Could the records below please be retyped exactly, with their pictures left out?
= Beginning of Section =
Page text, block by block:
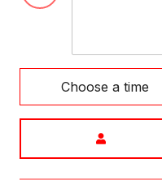
Choose a time
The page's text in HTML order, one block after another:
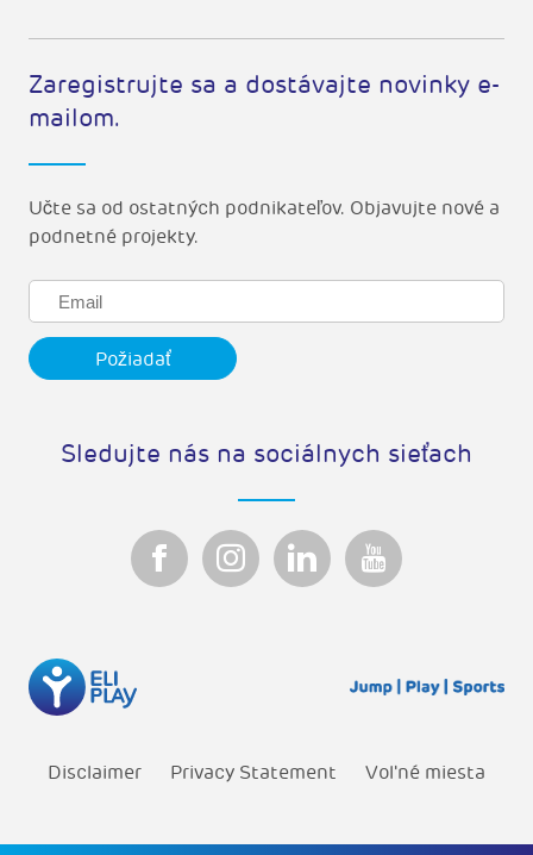
Zaregistrujte sa a dostávajte novinky e-
mailom.
Učte sa od ostatných podnikateľov. Objavujte nové a
podnetné projekty.
Sledujte nás na sociálnych sieťach
Disclaimer Privacy Statement Vol'né miesta
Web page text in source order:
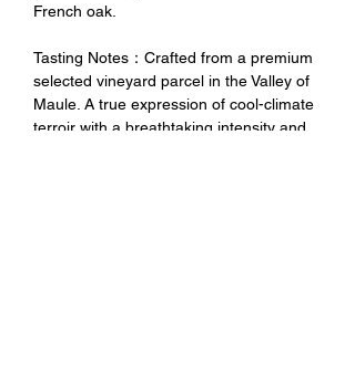
French oak.
Tasting Notes：Crafted from a premium
selected vineyard parcel in the Valley of
Maule. A true expression of cool-climate
terroir with a breathtaking intensity and
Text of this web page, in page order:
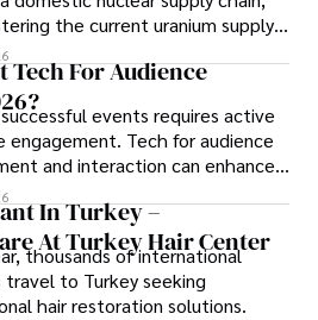
the current uranium supply
importance.
Tech For Audience
events requires active
engagement. Tech for audience
and interaction can enhance
satisfaction, foster learning, and
event's success.
In Turkey –
At Turkey Hair Center
thousands of international
to Turkey seeking
hair restoration solutions.
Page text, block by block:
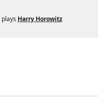
plays Harry Horowitz
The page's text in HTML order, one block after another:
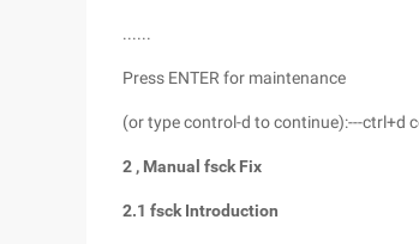
......
Press ENTER for maintenance
(or type control-d to continue):---ctrl+d
2 , Manual fsck Fix
2.1 fsck Introduction
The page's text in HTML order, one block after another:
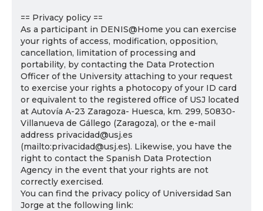
== Privacy policy ==
As a participant in DENIS@Home you can exercise
your rights of access, modification, opposition,
cancellation, limitation of processing and
portability, by contacting the Data Protection
Officer of the University attaching to your request
to exercise your rights a photocopy of your ID card
or equivalent to the registered office of USJ located
at Autovía A-23 Zaragoza- Huesca, km. 299, 50830-
Villanueva de Gállego (Zaragoza), or the e-mail
address privacidad@usj.es
(mailto:privacidad@usj.es). Likewise, you have the
right to contact the Spanish Data Protection
Agency in the event that your rights are not
correctly exercised.
You can find the privacy policy of Universidad San
Jorge at the following link:
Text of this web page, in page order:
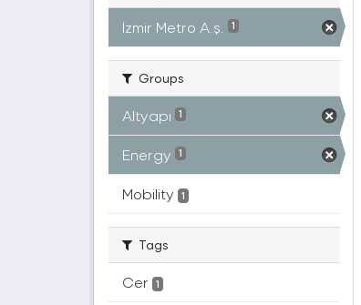
İzmir Metro A.ş. 1
Groups
Altyapı 1
Energy 1
Mobility 1
Tags
Cer 1
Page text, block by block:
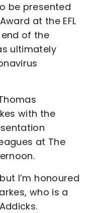
be presented
at the EFL
of the
ultimately
with the
at The
I’m honoured
who is a
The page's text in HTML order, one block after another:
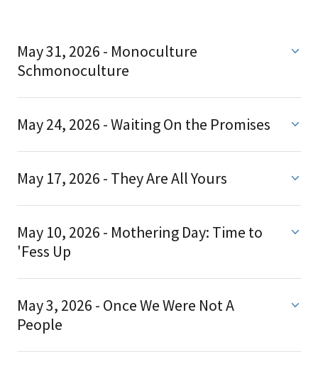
= End of Section =
> [SOLUTION TO THE EXERCISE]:
Page text, block by block:
Choose a time
The page's text in HTML order, one block after another:
Zaregistrujte sa a dostávajte novinky e-
mailom.
Učte sa od ostatných podnikateľov. Objavujte nové a
podnetné projekty.
Sledujte nás na sociálnych sieťach
Disclaimer Privacy Statement Vol'né miesta
Web page text in source order:
French oak.
Tasting Notes：Crafted from a premium
selected vineyard parcel in the Valley of
Maule. A true expression of cool-climate
terroir with a breathtaking intensity and
Text of this web page, in page order:
the current uranium supply
importance.
Tech For Audience
events requires active
engagement. Tech for audience
and interaction can enhance
satisfaction, foster learning, and
event's success.
In Turkey –
At Turkey Hair Center
thousands of international
to Turkey seeking
hair restoration solutions.
Page text, block by block:
plays Harry Horowitz
The page's text in HTML order, one block after another:
......
Press ENTER for maintenance
(or type control-d to continue):---ctrl+d
2 , Manual fsck Fix
2.1 fsck Introduction
The page's text in HTML order, one block after another:
== Privacy policy ==
As a participant in DENIS@Home you can exercise
your rights of access, modification, opposition,
cancellation, limitation of processing and
portability, by contacting the Data Protection
Officer of the University attaching to your request
to exercise your rights a photocopy of your ID card
or equivalent to the registered office of USJ located
at Autovía A-23 Zaragoza- Huesca, km. 299, 50830-
Villanueva de Gállego (Zaragoza), or the e-mail
address privacidad@usj.es
(mailto:privacidad@usj.es). Likewise, you have the
right to contact the Spanish Data Protection
Agency in the event that your rights are not
correctly exercised.
You can find the privacy policy of Universidad San
Jorge at the following link:
Text of this web page, in page order:
İzmir Metro A.ş. 1
Groups
Altyapı 1
Energy 1
Mobility 1
Tags
Cer 1
Page text, block by block:
be presented
at the EFL
of the
ultimately
with the
at The
I’m honoured
who is a
The page's text in HTML order, one block after another:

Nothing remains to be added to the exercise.